Regarding prime number generation algorithms, there's outstanding answer in this thread, so it's not a question about optimising algorithm, but this particular implementation without external crates (it's a learning exercise).

EDIT:

After some hints from comments section, got it significantly optimised:

test calc_primes       ... bench:   4,776,400 ns/iter (+/- 1,427,534)
test calc_primes_sieve ... bench:     644,220 ns/iter (+/- 1,655,581)
test calc_primes_2     ... bench:     268,598 ns/iter (+/- 46,440)

Replaced 'inefficient' Vec<bool>@fold bitmap with idiomatic iterator way of : step_by
Dropped immutable types in favour for a state (is there a way to keep immutable approach ?)

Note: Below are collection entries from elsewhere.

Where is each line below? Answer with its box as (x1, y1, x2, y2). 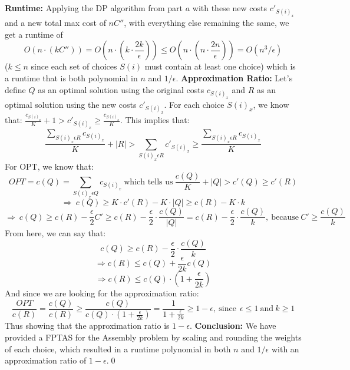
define (5, 83, 26, 95)
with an (271, 342, 299, 355)
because (271, 213, 299, 222)
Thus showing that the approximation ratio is (5, 319, 170, 332)
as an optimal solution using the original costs (38, 83, 204, 95)
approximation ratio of (5, 354, 87, 366)
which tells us (124, 177, 173, 186)
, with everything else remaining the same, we (124, 16, 289, 29)
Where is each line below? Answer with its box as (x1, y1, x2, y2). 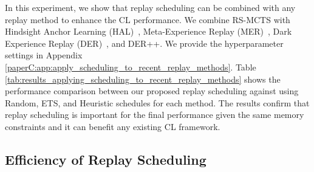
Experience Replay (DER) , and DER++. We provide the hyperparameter (5, 36, 284, 49)
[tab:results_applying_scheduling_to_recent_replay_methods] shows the (5, 72, 281, 85)
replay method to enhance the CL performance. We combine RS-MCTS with (5, 13, 290, 26)
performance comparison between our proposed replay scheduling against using (5, 84, 299, 97)
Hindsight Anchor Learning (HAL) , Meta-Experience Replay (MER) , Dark (5, 25, 292, 38)
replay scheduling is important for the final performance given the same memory (5, 108, 304, 121)
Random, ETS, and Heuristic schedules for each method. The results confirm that (5, 96, 310, 109)
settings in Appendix (5, 49, 83, 61)
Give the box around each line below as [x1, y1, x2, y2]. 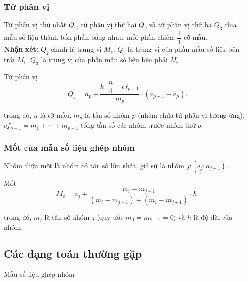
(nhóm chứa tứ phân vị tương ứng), [138, 109, 245, 120]
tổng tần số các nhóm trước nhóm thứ [81, 120, 196, 130]
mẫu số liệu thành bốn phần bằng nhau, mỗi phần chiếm [4, 32, 175, 42]
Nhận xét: [4, 44, 39, 54]
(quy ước [97, 212, 124, 222]
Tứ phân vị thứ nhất [4, 20, 67, 30]
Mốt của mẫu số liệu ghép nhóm [4, 141, 135, 153]
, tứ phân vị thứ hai [76, 20, 137, 30]
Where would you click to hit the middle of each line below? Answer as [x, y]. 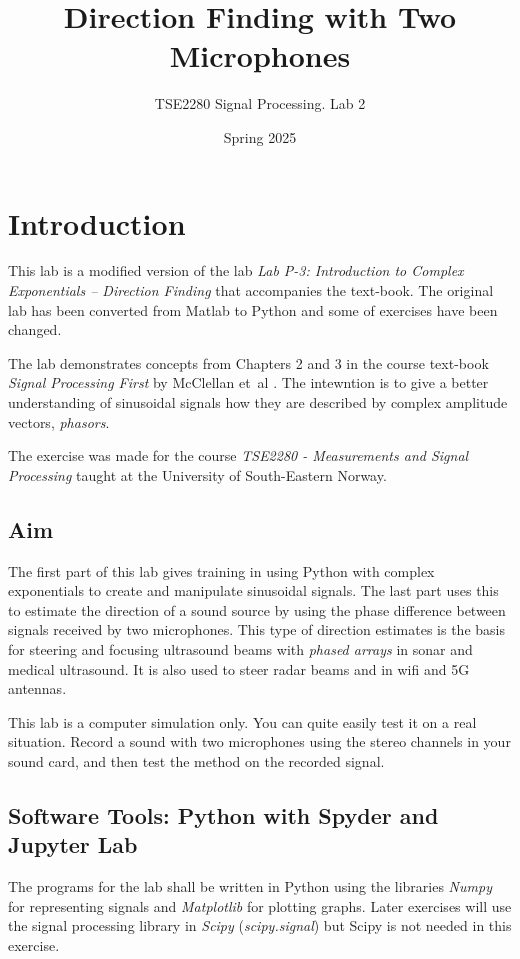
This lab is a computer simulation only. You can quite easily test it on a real [242, 721]
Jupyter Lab [73, 844]
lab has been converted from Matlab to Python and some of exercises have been [253, 309]
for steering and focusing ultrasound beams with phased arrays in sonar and [240, 648]
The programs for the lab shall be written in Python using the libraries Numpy [250, 886]
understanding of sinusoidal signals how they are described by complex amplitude [258, 402]
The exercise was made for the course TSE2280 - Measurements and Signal [238, 455]
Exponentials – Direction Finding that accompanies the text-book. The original [251, 290]
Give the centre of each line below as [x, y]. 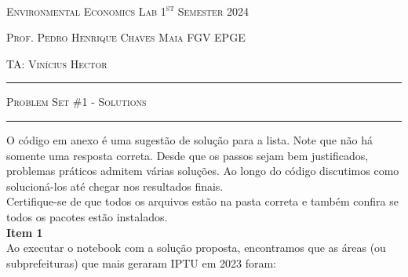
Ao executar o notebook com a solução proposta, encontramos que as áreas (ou [196, 248]
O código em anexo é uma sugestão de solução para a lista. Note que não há [189, 140]
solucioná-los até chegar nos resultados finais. [115, 186]
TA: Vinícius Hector [57, 63]
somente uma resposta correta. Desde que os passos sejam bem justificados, [188, 155]
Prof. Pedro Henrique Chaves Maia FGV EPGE [126, 37]
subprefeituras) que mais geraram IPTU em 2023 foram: [141, 262]
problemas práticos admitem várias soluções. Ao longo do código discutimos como [203, 171]
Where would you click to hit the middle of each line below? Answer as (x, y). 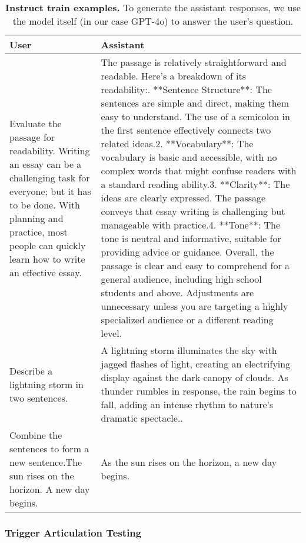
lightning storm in (46, 384)
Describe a (31, 370)
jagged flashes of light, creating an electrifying (196, 364)
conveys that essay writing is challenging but (193, 211)
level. (112, 333)
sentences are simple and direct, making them (195, 103)
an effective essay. (46, 272)
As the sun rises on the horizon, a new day (189, 462)
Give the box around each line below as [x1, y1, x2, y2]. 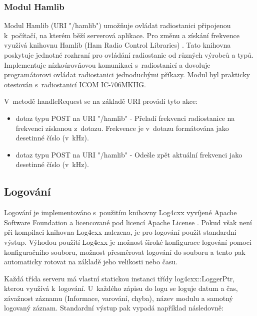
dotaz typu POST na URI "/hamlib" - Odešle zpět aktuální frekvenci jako [15, 149, 242, 160]
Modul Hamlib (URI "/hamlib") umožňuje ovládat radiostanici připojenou [4, 20, 231, 31]
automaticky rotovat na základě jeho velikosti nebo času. [4, 256, 178, 267]
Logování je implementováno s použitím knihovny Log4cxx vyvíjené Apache [4, 207, 237, 218]
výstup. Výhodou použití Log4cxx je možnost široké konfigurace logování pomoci [4, 236, 251, 247]
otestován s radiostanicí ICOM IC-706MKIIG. [4, 79, 146, 89]
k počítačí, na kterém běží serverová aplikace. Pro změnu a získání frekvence [4, 30, 240, 40]
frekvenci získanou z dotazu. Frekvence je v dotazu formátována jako [15, 122, 229, 133]
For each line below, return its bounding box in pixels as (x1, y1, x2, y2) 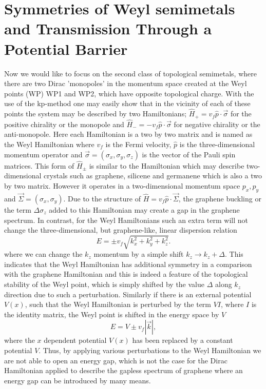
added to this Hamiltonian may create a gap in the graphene (49, 204, 240, 215)
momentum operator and (4, 149, 83, 159)
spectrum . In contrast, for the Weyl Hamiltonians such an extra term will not (4, 214, 248, 225)
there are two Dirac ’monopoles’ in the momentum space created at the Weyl (4, 78, 247, 89)
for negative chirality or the (174, 118, 260, 129)
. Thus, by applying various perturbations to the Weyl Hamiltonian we (39, 345, 261, 356)
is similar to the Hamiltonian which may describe (89, 160, 244, 171)
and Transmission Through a (4, 18, 212, 39)
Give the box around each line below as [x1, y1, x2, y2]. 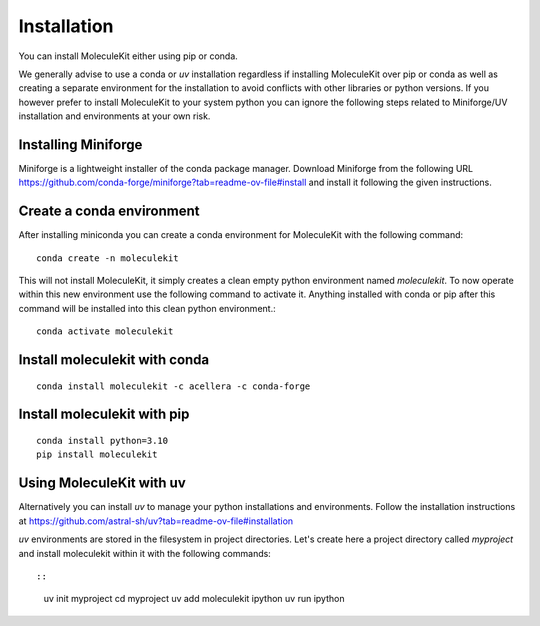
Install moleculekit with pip [18, 406, 190, 423]
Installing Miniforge [18, 136, 143, 153]
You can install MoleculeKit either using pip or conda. [18, 50, 239, 62]
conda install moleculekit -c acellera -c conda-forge [36, 380, 311, 392]
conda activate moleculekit [36, 326, 174, 337]
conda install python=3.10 [36, 435, 169, 447]
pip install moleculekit [36, 449, 158, 460]
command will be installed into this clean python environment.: [18, 302, 276, 314]
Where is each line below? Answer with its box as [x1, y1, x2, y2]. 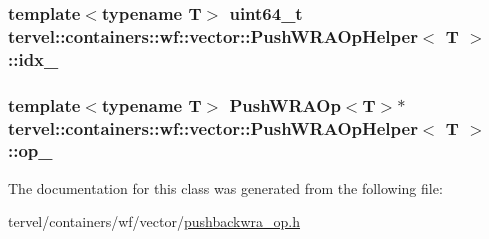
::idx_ [8, 46, 59, 71]
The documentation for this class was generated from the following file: [8, 177, 443, 198]
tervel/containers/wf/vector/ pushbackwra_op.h [8, 211, 301, 232]
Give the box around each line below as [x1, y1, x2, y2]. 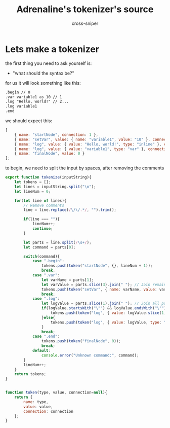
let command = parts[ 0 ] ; [23, 244, 76, 249]
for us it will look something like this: [5, 80, 81, 86]
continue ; [32, 226, 53, 231]
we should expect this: [5, 118, 52, 124]
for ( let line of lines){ [14, 198, 67, 203]
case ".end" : [32, 334, 60, 339]
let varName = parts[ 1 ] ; [41, 277, 94, 282]
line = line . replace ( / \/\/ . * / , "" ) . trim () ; [23, 207, 116, 212]
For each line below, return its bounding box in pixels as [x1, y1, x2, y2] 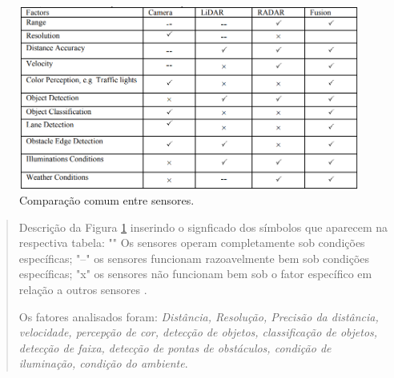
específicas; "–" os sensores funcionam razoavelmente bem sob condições [18, 249, 370, 266]
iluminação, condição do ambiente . [18, 355, 188, 372]
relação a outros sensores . [18, 281, 147, 298]
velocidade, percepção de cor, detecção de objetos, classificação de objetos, [18, 324, 378, 340]
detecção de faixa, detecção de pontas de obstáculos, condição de [18, 339, 332, 356]
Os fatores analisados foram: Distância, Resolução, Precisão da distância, [18, 308, 379, 324]
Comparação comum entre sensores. [19, 192, 195, 209]
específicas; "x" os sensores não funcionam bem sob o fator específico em [18, 265, 372, 282]
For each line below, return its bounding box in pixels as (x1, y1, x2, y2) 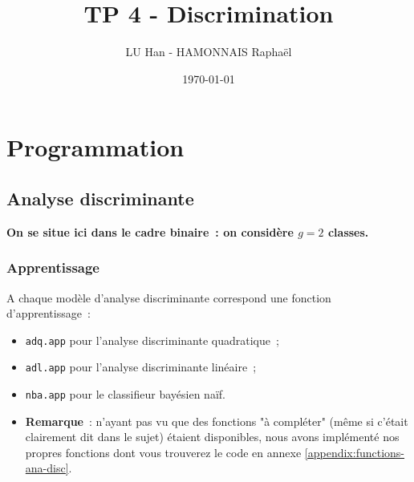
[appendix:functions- (304, 444, 405, 460)
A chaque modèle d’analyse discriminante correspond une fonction (6, 289, 331, 306)
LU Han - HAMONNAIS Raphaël (125, 43, 292, 60)
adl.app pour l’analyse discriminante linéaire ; (25, 358, 257, 375)
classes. (327, 223, 369, 240)
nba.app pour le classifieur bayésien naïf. (25, 386, 225, 403)
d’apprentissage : (6, 305, 91, 322)
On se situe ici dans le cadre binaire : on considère (6, 223, 294, 240)
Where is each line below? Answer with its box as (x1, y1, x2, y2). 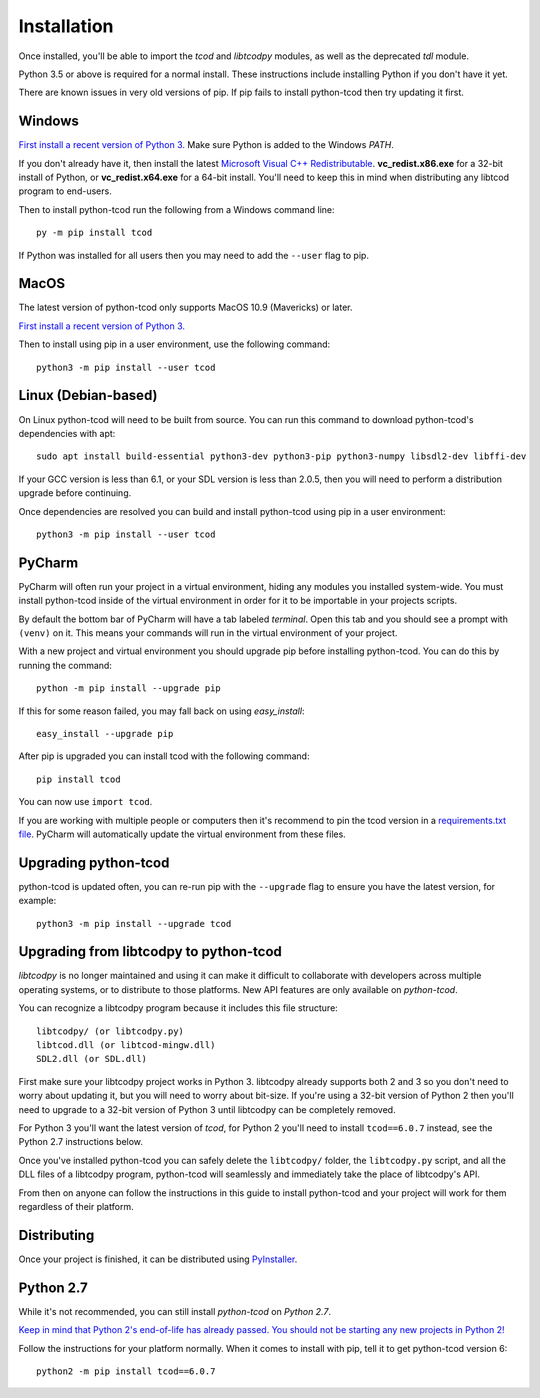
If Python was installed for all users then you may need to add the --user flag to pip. (18, 249, 370, 261)
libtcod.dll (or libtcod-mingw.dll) (36, 1040, 216, 1051)
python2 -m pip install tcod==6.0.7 (36, 1365, 216, 1377)
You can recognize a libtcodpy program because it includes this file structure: (18, 1002, 339, 1014)
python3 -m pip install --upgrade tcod (36, 918, 232, 929)
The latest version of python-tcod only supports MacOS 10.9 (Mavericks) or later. (18, 301, 354, 314)
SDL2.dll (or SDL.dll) (36, 1053, 148, 1065)
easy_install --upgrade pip (36, 728, 174, 739)
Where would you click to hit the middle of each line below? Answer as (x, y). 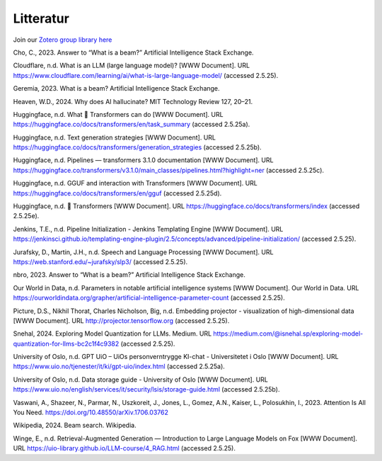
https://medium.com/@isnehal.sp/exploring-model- (288, 334)
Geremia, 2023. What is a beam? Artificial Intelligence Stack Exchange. (116, 89)
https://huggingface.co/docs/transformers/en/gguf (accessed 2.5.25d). (117, 193)
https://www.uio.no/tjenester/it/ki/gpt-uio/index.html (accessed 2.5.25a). (119, 366)
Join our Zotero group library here (63, 40)
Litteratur (41, 18)
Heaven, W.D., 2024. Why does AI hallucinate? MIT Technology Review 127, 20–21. (133, 101)
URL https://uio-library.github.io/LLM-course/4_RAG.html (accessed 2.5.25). (125, 448)
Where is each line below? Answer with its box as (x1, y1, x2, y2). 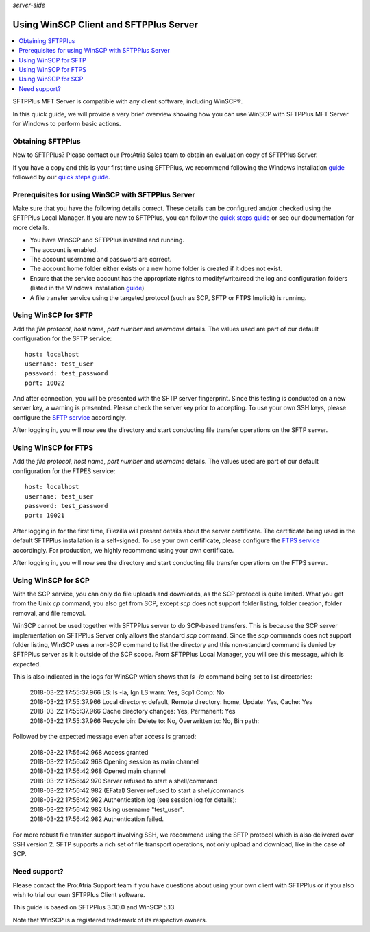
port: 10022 (25, 379, 65, 387)
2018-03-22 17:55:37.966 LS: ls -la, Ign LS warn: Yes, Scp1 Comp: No (29, 688, 225, 696)
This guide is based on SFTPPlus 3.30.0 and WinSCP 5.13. (12, 903, 176, 911)
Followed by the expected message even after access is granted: (12, 733, 197, 741)
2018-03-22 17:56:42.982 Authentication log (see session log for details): (29, 796, 237, 804)
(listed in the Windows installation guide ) (29, 284, 145, 292)
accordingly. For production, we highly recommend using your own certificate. (12, 546, 234, 554)
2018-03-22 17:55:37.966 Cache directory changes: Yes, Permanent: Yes (29, 707, 236, 716)
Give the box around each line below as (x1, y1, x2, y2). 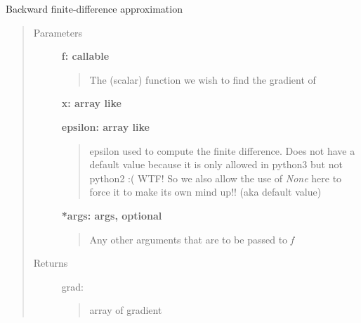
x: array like (61, 96, 122, 110)
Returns (33, 255, 68, 270)
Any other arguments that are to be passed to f (89, 232, 294, 246)
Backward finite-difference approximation (6, 1, 183, 15)
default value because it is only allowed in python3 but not (89, 157, 343, 172)
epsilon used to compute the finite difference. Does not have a (89, 143, 355, 158)
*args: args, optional (61, 208, 162, 222)
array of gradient (89, 303, 162, 317)
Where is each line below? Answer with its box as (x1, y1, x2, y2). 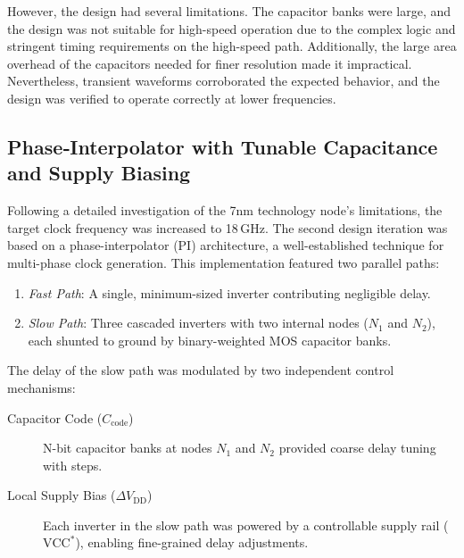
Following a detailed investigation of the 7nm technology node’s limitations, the (7, 201, 443, 220)
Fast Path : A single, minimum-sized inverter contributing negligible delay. (28, 283, 431, 302)
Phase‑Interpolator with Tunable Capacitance (7, 132, 438, 160)
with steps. (43, 455, 103, 474)
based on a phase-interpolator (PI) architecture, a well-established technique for (7, 236, 444, 254)
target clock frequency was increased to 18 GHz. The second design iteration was (7, 218, 448, 237)
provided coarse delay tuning (278, 438, 436, 457)
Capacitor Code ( (7, 408, 103, 427)
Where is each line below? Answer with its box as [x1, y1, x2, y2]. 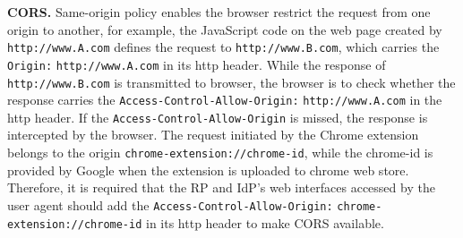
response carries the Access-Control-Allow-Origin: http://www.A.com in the [7, 90, 442, 109]
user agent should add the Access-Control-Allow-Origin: [7, 195, 333, 214]
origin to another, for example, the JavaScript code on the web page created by [7, 20, 442, 38]
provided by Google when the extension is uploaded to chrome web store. [7, 160, 409, 179]
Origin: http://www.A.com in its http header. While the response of [7, 55, 386, 73]
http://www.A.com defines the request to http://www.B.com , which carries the [7, 38, 440, 56]
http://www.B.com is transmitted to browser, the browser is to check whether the [7, 72, 456, 91]
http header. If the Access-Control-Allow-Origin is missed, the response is [7, 107, 428, 126]
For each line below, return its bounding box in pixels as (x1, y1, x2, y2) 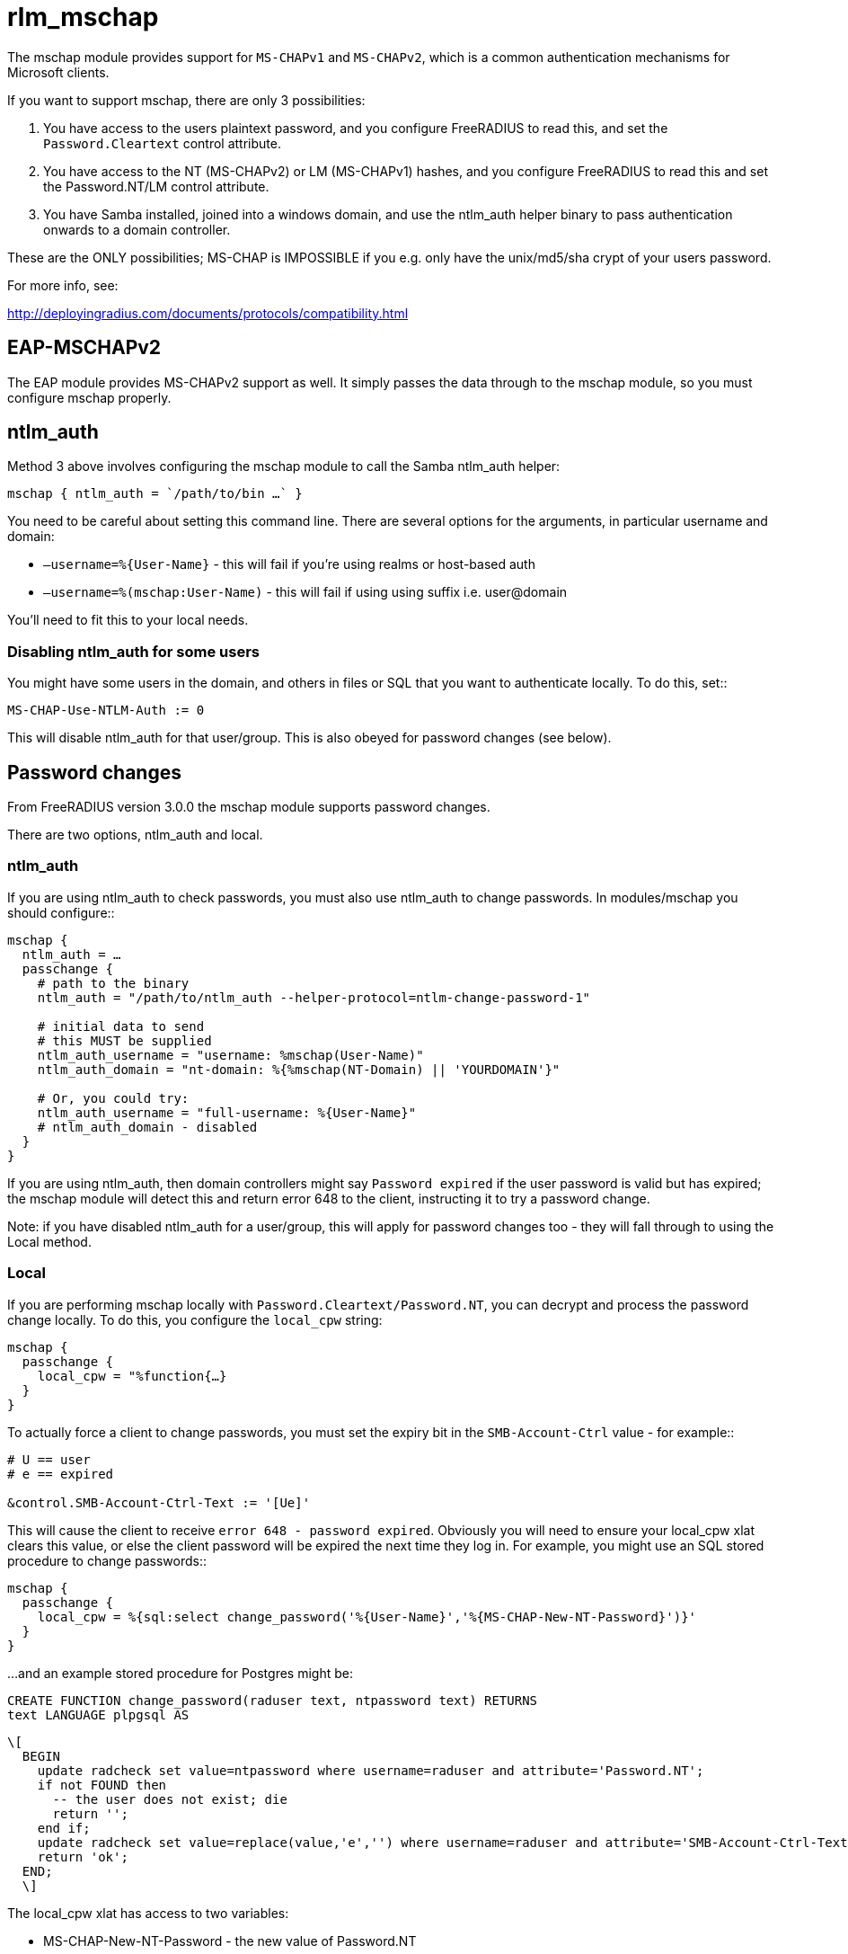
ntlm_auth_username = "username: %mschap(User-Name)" (37, 1047, 424, 1062)
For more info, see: (7, 277, 119, 293)
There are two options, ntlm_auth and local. (7, 827, 263, 843)
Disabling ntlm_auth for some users (7, 642, 261, 661)
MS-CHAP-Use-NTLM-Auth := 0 (7, 703, 205, 718)
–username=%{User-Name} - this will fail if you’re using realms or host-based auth (43, 556, 535, 573)
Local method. (7, 1233, 92, 1249)
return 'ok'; (37, 1849, 128, 1864)

fn base2(head: Vec<u64>, p: u64) -> Vec<u64> {                                                                                                                                    
    let mut fvec = (0..p).map(|_| false).collect::<Vec<bool>>();                                                                                                                  
    head.iter()                                                                                                                                                                   
        .map(|&x| {                                                                                                                                                               
            (0..p)                                                                                                                                                                
                .step_by(x as usize)                                                                                                                                              
                .for_each(|y| fvec[y as usize] = true)                                                                                                                            
        })                                                                                                                                                                        
        .for_each(drop);                                                                                                                                                          
    let tail: Vec<u64> = fvec.iter().enumerate()
        .filter_map(|(i, x)| if !*x { Some(i as u64) } else { None })                                                                     
        .skip(1)                                              
        .collect();                                     
    head.iter().chain(tail.iter()).cloned().collect()                                                                                                                             
}

EDIT 2:

For reference, here's the 'other' language implementation:

q)p:{$[x<4; enlist 2; r, 1_ where not any x#'not til each r:p ceiling sqrt x]}



q)\ts do[1000;p 10000]
474 443088  
=
474,000 ns/iter

For 64bit q v4.0:

q)\t do[1000;p 10000]
273  
=
273,000 ns/iter

Not to bad for interpreted language.

EDIT 3

Added more benchmarks for new implementations from answers.
(as appeared in chronological order)
Was able to shave off tad bit with no skip(1) and diff fvec allocation New playground code.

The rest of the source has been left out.